Nearly as odd as the helium-style humans was the sight of a bubbly, happy Olivia Dunham this week. The episode presents Peter and her in the full bloom of love, and Anna Torv plays the role as positively giddy. “Hello, Nina! Watcha doin’ here!” she exclaims at an appearance from Nina Sharp, like they’re teenagers on the way to Study Hall. Peter and Olivia have a policy of full (emotional) disclosure, and by the end of the episode, Peter reveals the secret that he’s been trying to crack the black-box discs he harvested from all those shape-shifters he killed a few weeks ago. It’s unclear whether Olivia’s discovery that Peter was the mystery assassin she was trying to track down will have any repercussions.
The “Previously on ‘Fringe’” recap at the beginning may have revealed its plot points a little too directly.
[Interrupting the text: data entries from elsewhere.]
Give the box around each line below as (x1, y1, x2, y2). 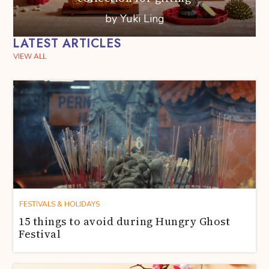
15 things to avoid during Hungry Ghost (19, 214, 231, 229)
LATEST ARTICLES (13, 35, 121, 52)
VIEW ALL (13, 52, 47, 61)
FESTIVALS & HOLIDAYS (19, 199, 100, 209)
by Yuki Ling (104, 11, 165, 26)
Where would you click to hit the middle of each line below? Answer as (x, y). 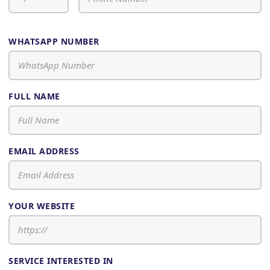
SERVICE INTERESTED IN (61, 260)
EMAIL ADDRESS (44, 151)
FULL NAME (34, 96)
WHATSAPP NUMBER (54, 41)
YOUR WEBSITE (42, 206)
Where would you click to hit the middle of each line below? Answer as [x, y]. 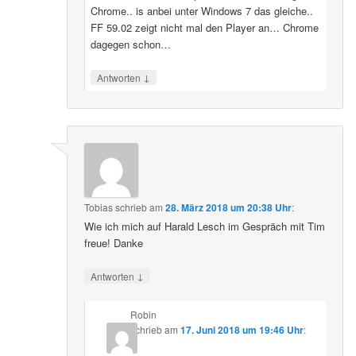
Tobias [99, 207]
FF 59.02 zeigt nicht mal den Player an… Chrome [204, 27]
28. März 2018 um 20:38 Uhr [229, 207]
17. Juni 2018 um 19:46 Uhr [242, 329]
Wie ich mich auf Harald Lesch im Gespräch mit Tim [205, 226]
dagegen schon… [130, 44]
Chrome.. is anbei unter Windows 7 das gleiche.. [201, 10]
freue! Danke [114, 242]
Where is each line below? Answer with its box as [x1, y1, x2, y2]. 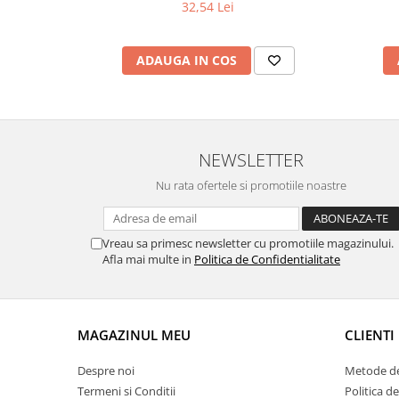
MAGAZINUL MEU [77, 326, 191, 344]
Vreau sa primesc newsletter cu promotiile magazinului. [102, 235, 394, 251]
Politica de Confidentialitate [194, 251, 340, 267]
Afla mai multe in [102, 251, 194, 267]
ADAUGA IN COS [135, 52, 237, 69]
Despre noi [77, 362, 134, 379]
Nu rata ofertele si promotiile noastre [156, 177, 346, 193]
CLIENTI [345, 326, 395, 344]

By mentioning the idea of “soul magnets” that can summon deceased intellects, and showing the bell that William Bell left Nina Sharp, clearly the episode was building to the bell being rung and William appearing from beyond the grave. We’re led to believe that Bell’s spirit will inhabit Nina, but instead, Olivia starts speaking with the slightly-slurred speech of elderly Leonard Nimoy! The episode ends with William Bell in Olivia’s body, which seems just stooooooopid.
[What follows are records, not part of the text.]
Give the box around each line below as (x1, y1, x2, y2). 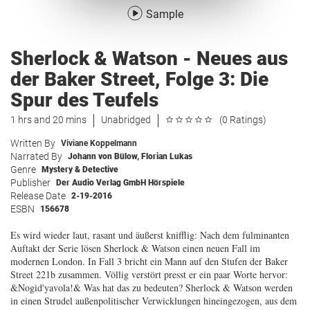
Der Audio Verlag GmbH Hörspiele (56, 178, 185, 188)
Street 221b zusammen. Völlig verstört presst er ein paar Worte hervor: (10, 268, 288, 281)
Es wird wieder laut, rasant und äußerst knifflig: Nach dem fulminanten (10, 228, 289, 241)
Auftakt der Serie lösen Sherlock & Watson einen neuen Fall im (10, 241, 260, 255)
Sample (146, 8, 183, 21)
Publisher (10, 177, 51, 188)
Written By (10, 138, 55, 149)
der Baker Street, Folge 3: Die (10, 68, 268, 91)
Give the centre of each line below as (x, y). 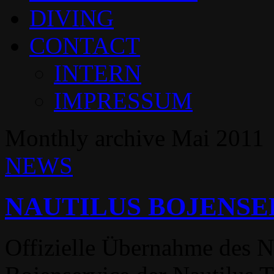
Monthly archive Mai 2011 (135, 138)
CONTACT (85, 46)
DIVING (72, 18)
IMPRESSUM (123, 101)
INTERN (98, 73)
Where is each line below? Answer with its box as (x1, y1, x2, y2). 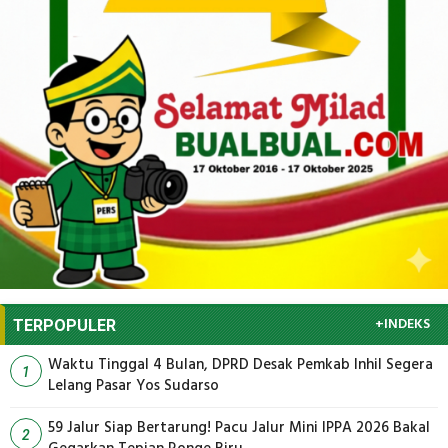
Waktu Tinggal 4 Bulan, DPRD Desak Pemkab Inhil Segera (48, 352, 433, 377)
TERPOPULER (13, 315, 116, 335)
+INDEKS (375, 312, 430, 336)
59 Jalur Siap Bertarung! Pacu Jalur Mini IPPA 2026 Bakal (48, 415, 430, 440)
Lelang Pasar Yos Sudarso (48, 373, 219, 398)
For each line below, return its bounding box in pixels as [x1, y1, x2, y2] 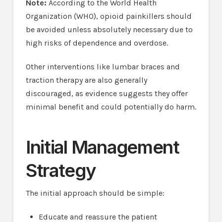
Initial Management [25, 136, 179, 159]
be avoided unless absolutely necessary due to [25, 24, 193, 34]
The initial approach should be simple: [25, 188, 165, 198]
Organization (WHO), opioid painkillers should [25, 11, 192, 21]
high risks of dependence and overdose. [25, 38, 168, 48]
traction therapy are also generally [25, 75, 147, 85]
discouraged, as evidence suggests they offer [25, 88, 188, 98]
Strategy [25, 160, 96, 182]
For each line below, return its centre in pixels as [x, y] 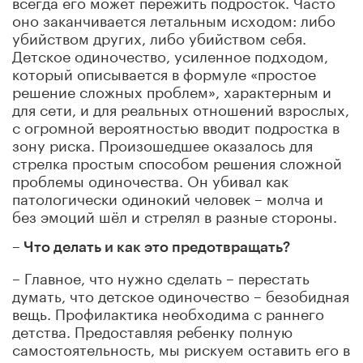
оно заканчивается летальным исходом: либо [174, 18]
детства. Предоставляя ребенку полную [152, 329]
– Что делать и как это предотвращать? [151, 247]
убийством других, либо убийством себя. [159, 36]
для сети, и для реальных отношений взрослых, [181, 107]
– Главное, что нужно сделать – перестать [161, 276]
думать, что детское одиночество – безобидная [181, 294]
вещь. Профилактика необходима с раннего [168, 312]
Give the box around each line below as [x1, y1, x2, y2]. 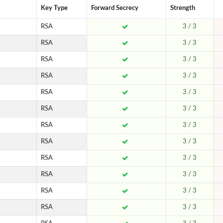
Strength [170, 4, 196, 11]
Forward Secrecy [91, 4, 139, 11]
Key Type [41, 4, 68, 11]
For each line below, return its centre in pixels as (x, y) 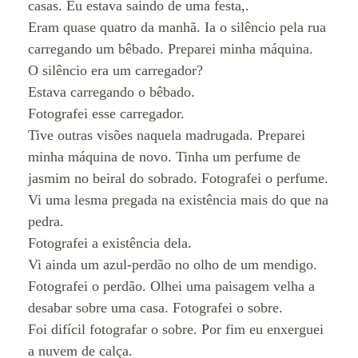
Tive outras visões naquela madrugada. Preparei (167, 135)
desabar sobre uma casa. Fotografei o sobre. (155, 307)
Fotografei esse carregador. (106, 113)
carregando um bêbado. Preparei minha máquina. (171, 48)
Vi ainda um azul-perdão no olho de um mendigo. (173, 264)
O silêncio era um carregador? (115, 70)
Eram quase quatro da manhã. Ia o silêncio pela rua (177, 27)
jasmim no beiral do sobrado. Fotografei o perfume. (178, 178)
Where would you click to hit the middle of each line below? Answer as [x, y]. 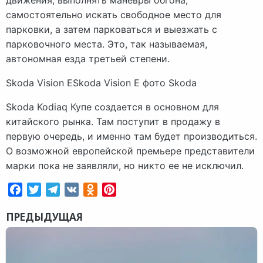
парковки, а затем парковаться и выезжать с [112, 29]
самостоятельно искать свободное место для [114, 14]
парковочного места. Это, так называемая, [107, 44]
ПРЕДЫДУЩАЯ [44, 217]
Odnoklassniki [128, 189]
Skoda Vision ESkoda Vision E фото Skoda [101, 82]
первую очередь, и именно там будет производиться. [131, 136]
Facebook [44, 189]
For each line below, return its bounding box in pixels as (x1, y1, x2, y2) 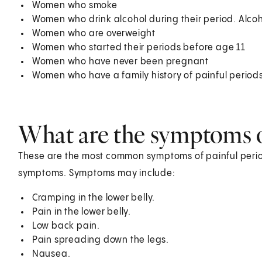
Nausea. (32, 249, 71, 259)
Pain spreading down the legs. (32, 235, 169, 245)
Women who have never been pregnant (32, 56, 209, 67)
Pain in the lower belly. (32, 206, 131, 217)
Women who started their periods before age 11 (32, 42, 246, 53)
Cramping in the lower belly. (32, 192, 156, 203)
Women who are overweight (32, 28, 156, 39)
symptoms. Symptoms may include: (18, 168, 175, 178)
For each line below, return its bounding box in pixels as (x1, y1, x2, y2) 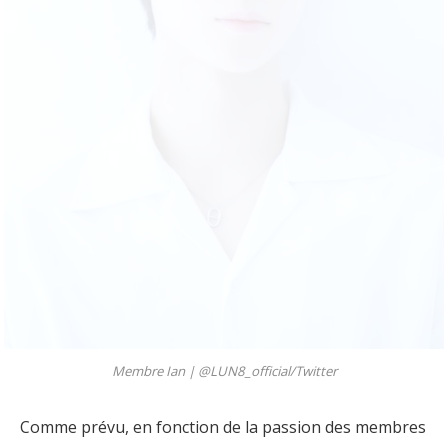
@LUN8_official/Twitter (197, 362, 337, 381)
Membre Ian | (111, 362, 198, 381)
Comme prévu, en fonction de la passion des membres (20, 416, 426, 439)
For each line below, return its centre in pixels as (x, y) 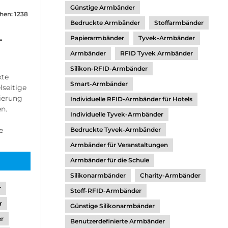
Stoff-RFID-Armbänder (106, 191)
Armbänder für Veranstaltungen (119, 145)
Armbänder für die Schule (110, 160)
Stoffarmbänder (179, 23)
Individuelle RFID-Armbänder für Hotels (131, 99)
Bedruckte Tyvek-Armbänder (116, 130)
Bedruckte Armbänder (105, 23)
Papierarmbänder (97, 38)
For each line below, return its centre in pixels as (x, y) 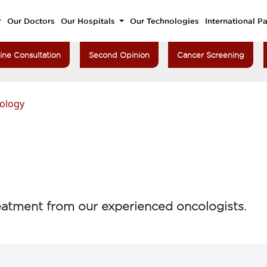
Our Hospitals (89, 21)
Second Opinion (119, 55)
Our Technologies (164, 21)
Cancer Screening (211, 55)
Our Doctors (31, 21)
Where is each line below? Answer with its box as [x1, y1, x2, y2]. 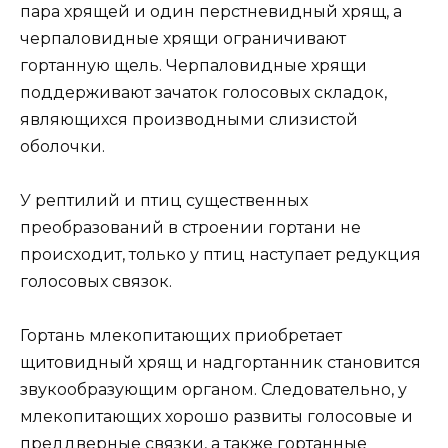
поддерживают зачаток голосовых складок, [20, 82, 387, 102]
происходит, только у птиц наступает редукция [20, 244, 421, 264]
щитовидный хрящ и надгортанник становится [20, 352, 421, 372]
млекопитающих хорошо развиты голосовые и [20, 406, 413, 426]
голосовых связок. [20, 271, 172, 291]
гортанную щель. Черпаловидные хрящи [20, 55, 367, 75]
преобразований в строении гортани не [20, 217, 361, 237]
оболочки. [20, 136, 105, 156]
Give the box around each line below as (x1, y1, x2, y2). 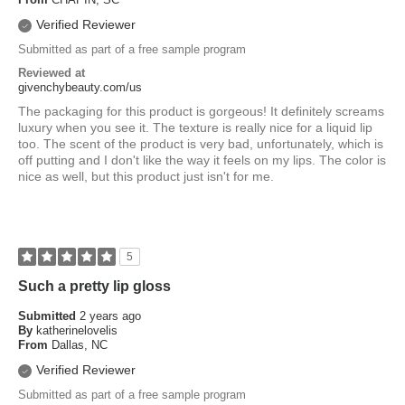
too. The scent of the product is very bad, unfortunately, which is (18, 136, 383, 151)
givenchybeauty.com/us (18, 80, 142, 94)
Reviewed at (18, 65, 85, 80)
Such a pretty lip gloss (18, 278, 171, 294)
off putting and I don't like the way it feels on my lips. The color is (18, 152, 386, 167)
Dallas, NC (52, 337, 108, 352)
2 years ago (80, 308, 141, 323)
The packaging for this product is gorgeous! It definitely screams (18, 103, 384, 118)
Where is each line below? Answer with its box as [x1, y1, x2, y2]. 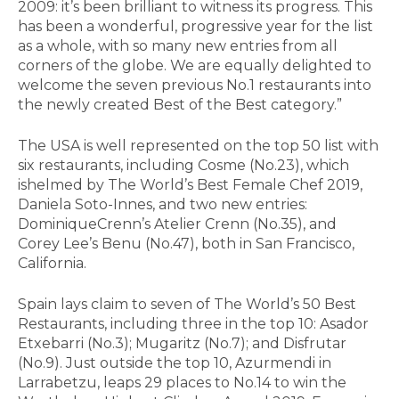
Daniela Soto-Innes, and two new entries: [18, 196, 307, 214]
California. [18, 255, 86, 273]
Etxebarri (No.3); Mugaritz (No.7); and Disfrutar [18, 335, 346, 353]
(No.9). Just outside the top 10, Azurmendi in [18, 354, 331, 372]
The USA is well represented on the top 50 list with [18, 137, 379, 155]
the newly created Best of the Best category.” [18, 96, 342, 114]
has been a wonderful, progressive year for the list [18, 18, 373, 36]
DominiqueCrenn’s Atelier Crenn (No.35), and [18, 216, 337, 233]

For one thing, it’ll probably put a damper on Peter and Olivia’s sex life if she’s going to be speaking like Spock from now on. One can only assume that “Os” and next week’s episode, apparently called “Stowaway” (in reference to the mind-meld plot?) represent the “Fringe’s” writers getting the ridiculous plots out of the way to make room for the sturm und drang sure to accompany the endgame of Season Three.
What happened to zero-gravity thief that Peter saved? Will he die?
Didn’t William Bell die in the alternate dimension? That must be a pretty good soul magnet if it can summon him from that far away.
Really, wouldn’t Nina or someone in her office have rung that bell at some point over the past few months?
Why does the Osmium effect wear off? I like the weirdness of the super-light bodies turning super-dense, but the explanation didn’t really satisfy me. Walter theorizes that the super-light Osmium phenomenon is a side effect of the two universes coming closer, which is consistent with the show’s overall mythology, but is still difficult to get my head around.